The Changeable World of Fallen Snow
While digging out the woodpile from under snow the other day, I got to wondering about the cold white stuff filling the shovel over and over again. Except for a thin layer on top, the white stuff wasn't recognizable as snowflakes. I seemed to be moving mounds of little ice pellets that looked sort of like thumb nails.
With some help from Geophysical Institute glaciologist Carl Benson, and the doctoral dissertation of his former student Matthew Sturm, I now know a lot more about the strange world within the snowpack, where flakes become ice globs. Of course, to Benson and his colleagues, none of this is strange at all-but them, glaciologists often seem a bubble or two off plumb to those of us who can't muster much fellow feeling for snow and ice. The stuff to which they've devoted their lives---frozen water---behaves strangely. For example, almost as soon as a snowflake hits the surface, it abandons its elegant shape as quickly as would a half-hearted dieter given a box of jelly doughnuts. Lying on the surface with a bunch of its kin, the snowflake's complex, feathery form soon starts to change. Molecules on the surface of the icy flake begin to migrate from the delicate points toward concavities in the crystalline structure, slowly transforming the flake to a more rounded grain.
Then too, water in its vapor form behaves unlike just about everything else in the north; it moves from warmer areas toward colder ones. Thus, molecule by molecule, snow sublimes---the contained water goes directly from solid to gaseous form---and the released water vapor migrates upward, away from the comparatively warm ground toward the often miserably frigid air.
The upward-moving vapor leaves behind a course-grained layer of frost crystals known as depth hoar. This crystalline layer can have a hard time keeping it together, so that in some places---say next to warm building wall, as an easy example---it may vanish entirely, leaving empty spaces where small animals can run about without having to do much energy-consuming digging or tunneling. (A thriving colony of voles has taken advantage of that effect near the University of Alaska Fairbanks art department for several years. Spring always exposes vole highways and storerooms at the edge of the building's foundation just while students are working frantically to complete final projects, thus ensuring that the species are too busy to hassle one another.)
The moving water vapor leaves some former snowflakes eroded and partially decomposed, while it freezes onto and builds up the former flakes, now approximating crystalline blobs. Sturm's dissertation illustrates five distinct layers that this winter-long process produces in the subarctic snowpack.
The dissertation also documents that the snowpack in the Fairbanks area is more air-permeable than, say, the typical alpine snows in Colorado's high country. Possibly related to that peculiarity, and the core of Sturm's work, was his establishing that convection goes on within the local snow cover. The vapor-bearing air can scoot upwards at rates of about 0.2 mm/sec, eventually carving tiny chimney-like structures in the snow, and even horizontally, spreading water and warmth along a snow layer.

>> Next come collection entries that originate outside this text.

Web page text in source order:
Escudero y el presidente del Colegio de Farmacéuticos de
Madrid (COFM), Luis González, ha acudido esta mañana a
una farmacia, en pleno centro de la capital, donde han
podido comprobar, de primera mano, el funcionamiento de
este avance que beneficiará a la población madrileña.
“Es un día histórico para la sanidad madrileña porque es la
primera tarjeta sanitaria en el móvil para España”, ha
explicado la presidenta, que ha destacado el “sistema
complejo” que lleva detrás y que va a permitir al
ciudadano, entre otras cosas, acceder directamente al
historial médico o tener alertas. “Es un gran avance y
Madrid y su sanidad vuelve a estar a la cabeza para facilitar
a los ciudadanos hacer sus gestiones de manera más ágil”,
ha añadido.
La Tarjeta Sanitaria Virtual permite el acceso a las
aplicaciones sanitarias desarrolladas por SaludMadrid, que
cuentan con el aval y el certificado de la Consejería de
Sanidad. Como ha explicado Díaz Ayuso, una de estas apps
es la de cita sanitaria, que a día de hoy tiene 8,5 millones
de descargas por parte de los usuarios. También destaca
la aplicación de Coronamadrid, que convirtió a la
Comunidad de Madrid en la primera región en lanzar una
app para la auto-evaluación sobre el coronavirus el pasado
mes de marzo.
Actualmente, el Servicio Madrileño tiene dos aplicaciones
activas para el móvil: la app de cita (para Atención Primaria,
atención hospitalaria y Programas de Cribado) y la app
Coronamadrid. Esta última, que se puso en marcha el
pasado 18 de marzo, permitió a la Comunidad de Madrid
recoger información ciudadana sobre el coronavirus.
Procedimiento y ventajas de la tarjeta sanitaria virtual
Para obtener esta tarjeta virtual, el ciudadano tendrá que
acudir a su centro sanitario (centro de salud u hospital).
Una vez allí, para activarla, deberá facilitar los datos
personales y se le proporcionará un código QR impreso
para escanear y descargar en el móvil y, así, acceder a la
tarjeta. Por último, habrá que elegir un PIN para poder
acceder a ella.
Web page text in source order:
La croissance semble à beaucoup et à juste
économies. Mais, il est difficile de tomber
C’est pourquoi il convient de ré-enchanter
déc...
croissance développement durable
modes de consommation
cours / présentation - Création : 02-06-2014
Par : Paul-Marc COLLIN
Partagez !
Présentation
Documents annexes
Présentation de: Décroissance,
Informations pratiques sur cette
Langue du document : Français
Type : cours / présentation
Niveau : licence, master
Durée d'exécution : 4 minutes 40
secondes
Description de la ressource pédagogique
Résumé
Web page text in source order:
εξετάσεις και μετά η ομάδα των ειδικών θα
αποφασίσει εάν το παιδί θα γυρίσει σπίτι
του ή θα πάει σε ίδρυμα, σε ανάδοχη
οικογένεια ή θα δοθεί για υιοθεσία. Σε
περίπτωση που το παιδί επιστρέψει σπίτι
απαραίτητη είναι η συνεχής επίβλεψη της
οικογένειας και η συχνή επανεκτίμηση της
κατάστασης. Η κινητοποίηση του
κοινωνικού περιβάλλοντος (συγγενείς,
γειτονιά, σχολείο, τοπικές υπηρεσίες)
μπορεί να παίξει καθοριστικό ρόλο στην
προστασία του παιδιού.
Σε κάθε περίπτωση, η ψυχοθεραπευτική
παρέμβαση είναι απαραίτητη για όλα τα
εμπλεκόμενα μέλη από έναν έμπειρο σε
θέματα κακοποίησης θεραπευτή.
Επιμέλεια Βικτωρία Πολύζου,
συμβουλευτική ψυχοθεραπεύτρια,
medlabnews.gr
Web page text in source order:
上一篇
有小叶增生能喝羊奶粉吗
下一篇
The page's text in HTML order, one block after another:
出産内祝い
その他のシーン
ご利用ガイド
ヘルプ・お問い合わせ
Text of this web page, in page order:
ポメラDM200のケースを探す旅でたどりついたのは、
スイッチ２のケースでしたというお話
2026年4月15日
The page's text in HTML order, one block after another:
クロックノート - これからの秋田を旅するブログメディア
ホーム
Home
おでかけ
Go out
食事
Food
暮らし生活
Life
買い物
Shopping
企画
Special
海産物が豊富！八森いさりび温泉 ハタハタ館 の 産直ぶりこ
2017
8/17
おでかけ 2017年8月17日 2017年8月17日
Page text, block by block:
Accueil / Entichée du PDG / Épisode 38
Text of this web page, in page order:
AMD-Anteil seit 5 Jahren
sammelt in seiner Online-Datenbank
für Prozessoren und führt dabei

Even so, the Interior's snow makes a good insulator. Benson's crew has measured a temperature gradient of one degree centigrade for every centimeter of snow depth. No, that doesn't mean that with really deep snow, such as we've had this year, the voles at the bottom of the snowpack are enjoying Hawaiian temperatures. It does mean they are comparatively snug, enjoying temperatures neat the freezing point while we humans trying to get our cars started at the surface are suffering in forty-below air.
All in all, though it looks peaceful and still, the fallen snow is busy stuff. It's constantly changing, as each particle metamorphoses into something else. Reminds me of politicians after the election...